Letztendlich stellt sich natürlich vor allem die Frage, ob Jon Snow wirklich und endgültig tot ist. Einerseits haben sowohl die Serienschöpfer als auch Kit Harrington behauptet, Jon sei tatsächlich tot, und Harringtons Vertrag wurde wohl auch nicht für die sechste Staffel verlängert. Andererseits gibt es fast zu viele Möglichkeiten.

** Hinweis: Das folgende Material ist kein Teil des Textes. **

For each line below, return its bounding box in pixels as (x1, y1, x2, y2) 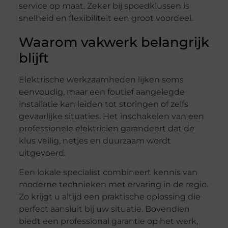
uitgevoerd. (18, 148, 66, 158)
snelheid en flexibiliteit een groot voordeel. (18, 13, 193, 23)
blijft (18, 50, 49, 66)
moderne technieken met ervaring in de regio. (18, 180, 208, 190)
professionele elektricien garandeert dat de (18, 124, 194, 133)
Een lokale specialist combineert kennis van (18, 167, 197, 178)
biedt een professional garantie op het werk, (18, 216, 198, 226)
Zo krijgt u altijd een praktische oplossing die (18, 192, 201, 202)
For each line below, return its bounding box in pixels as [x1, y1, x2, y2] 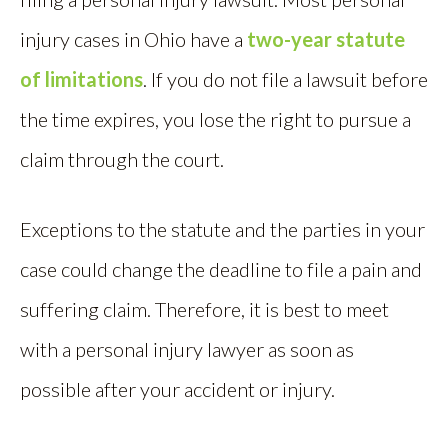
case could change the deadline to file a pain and [20, 257, 422, 281]
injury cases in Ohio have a [20, 27, 247, 51]
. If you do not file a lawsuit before [143, 67, 428, 91]
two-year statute [247, 27, 405, 51]
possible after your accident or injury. [20, 377, 335, 401]
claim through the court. [20, 147, 224, 171]
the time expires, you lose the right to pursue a [20, 107, 411, 131]
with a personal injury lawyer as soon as [20, 337, 354, 361]
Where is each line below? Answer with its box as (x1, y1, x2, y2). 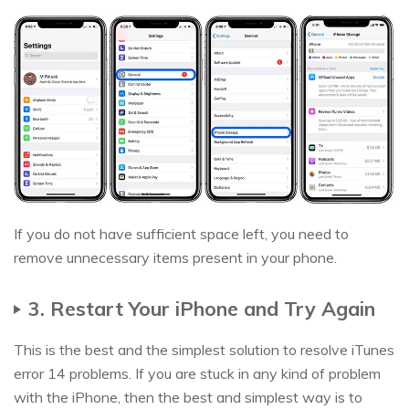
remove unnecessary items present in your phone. (14, 248, 337, 267)
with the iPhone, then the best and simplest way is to (14, 388, 362, 407)
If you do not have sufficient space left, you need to (14, 225, 349, 244)
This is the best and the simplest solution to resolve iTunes (14, 341, 394, 360)
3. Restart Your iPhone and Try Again (28, 296, 375, 321)
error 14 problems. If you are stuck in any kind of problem (14, 364, 381, 383)
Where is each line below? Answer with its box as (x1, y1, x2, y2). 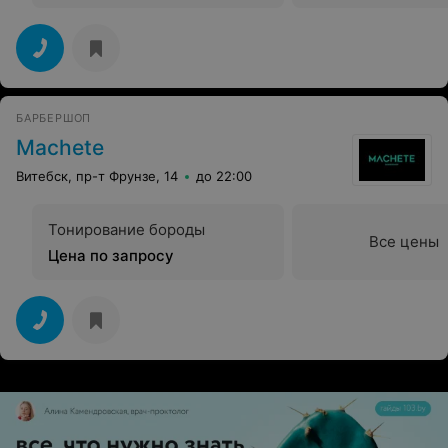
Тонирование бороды (48, 220, 205, 240)
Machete (16, 135, 104, 161)
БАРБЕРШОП (16, 111, 92, 126)
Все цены (369, 232, 439, 252)
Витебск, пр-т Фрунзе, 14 (16, 168, 178, 185)
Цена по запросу (48, 246, 174, 266)
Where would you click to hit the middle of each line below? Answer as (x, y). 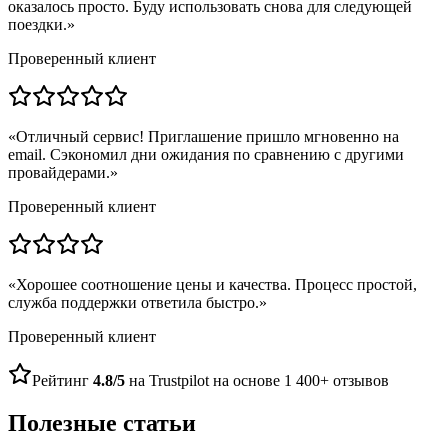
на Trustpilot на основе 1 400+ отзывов (257, 380)
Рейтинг (62, 380)
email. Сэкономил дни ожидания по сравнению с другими (206, 154)
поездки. (37, 24)
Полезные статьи (102, 422)
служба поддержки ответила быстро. (133, 302)
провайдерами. (59, 172)
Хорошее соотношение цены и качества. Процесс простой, (216, 284)

Jon könnte in Ghost weiterleben, und zu allem Überfluss ist auch noch Melisandre anwesend, denn noch in dieser Folge kehrt sie zur Mauer zurück und ist damit wieder am selben Ort wie am Ende von „A Dance with Dragons“. Dass Kit Harringtons Vertrag nicht verlängert wurde, könnte ganz einfach auch bedeuten, dass Jon quasi eine Staffel Pause macht, ähnlich wie Bran, und dann in der siebten zurückkehrt, um den Norden zu beanspruchen, denn seine Schwüre der Nachtwache gegenüber Enden mit dem Tod. Zumindest in den Romanen könnte das noch geschehen, denn auch George R. R. Martin wurde gefragt und antwortete, man solle sich bezüglich Jons Tod nicht allzu sicher fühlen.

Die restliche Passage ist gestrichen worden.